>>>
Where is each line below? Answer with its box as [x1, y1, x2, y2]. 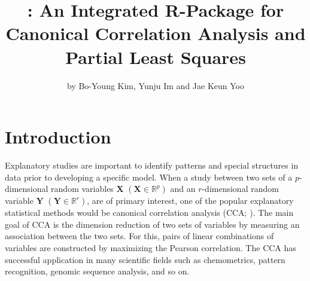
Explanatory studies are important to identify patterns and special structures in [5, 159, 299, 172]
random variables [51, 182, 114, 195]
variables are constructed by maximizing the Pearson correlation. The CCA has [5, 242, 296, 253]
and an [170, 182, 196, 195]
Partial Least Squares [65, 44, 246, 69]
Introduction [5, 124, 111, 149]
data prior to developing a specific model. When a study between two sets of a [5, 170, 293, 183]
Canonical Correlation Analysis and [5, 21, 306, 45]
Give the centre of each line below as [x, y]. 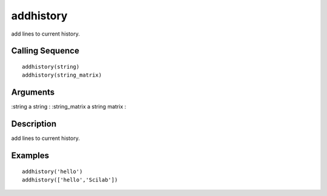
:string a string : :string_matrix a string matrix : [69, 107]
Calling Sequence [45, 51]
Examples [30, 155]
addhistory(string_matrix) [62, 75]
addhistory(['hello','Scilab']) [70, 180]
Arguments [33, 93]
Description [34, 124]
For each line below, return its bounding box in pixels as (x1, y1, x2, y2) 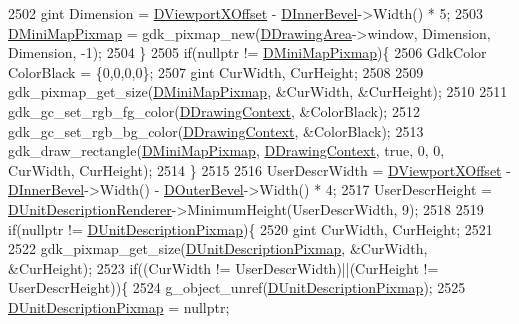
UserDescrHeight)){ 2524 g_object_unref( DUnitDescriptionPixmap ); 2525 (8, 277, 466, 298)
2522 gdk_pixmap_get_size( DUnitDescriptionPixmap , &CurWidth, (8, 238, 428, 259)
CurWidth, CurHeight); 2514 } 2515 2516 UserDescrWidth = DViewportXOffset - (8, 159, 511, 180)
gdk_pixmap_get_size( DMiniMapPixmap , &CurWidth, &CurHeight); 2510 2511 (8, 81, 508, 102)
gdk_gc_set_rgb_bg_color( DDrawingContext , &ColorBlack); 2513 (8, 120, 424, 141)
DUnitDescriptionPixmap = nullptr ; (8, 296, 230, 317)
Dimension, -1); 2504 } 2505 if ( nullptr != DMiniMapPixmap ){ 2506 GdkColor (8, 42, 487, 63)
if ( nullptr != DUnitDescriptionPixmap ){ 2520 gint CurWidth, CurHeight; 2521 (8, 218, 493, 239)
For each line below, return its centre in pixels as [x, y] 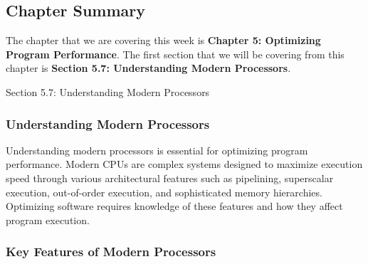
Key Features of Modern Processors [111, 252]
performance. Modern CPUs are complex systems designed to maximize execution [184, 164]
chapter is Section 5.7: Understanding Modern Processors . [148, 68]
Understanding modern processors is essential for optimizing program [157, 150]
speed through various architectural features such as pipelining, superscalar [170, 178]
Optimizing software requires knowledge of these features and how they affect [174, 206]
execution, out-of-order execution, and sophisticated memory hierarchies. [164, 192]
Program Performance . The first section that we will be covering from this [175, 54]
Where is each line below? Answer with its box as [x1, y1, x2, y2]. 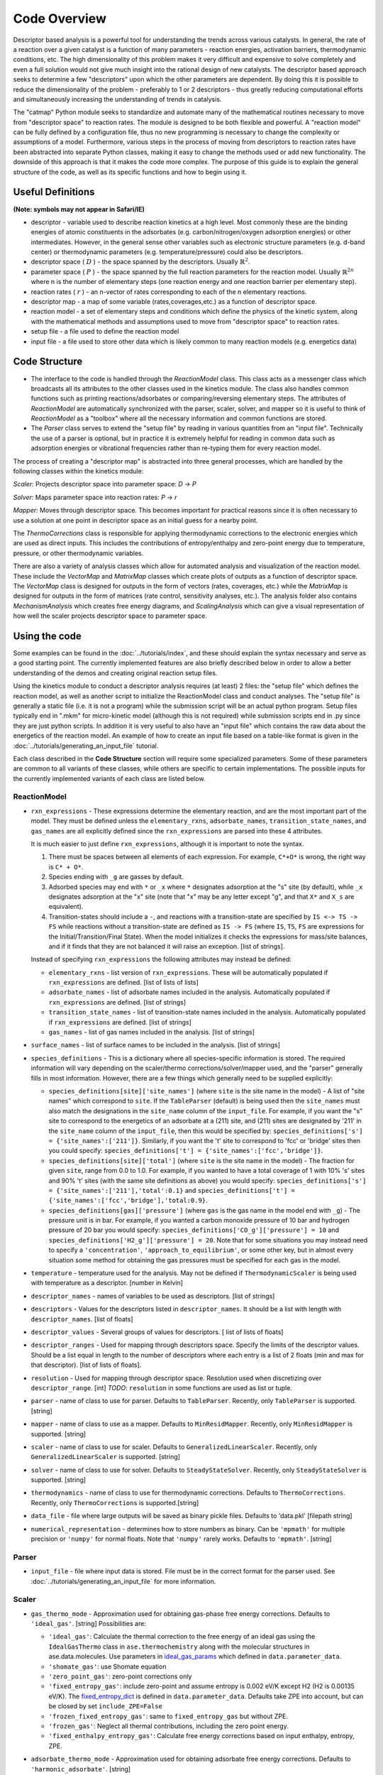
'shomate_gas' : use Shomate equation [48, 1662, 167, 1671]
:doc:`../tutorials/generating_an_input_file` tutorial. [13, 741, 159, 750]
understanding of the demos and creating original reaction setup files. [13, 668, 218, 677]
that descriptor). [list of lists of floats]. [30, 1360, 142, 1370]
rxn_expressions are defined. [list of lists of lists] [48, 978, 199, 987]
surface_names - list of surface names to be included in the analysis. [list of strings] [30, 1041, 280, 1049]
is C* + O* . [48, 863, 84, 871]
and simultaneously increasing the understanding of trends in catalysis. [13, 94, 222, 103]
<<<
TASK DESCRIPTION:
The required reply is the count of lines in the entries above where the string "list" appears, and nothing more.

EXERCISE RESPONSE:
3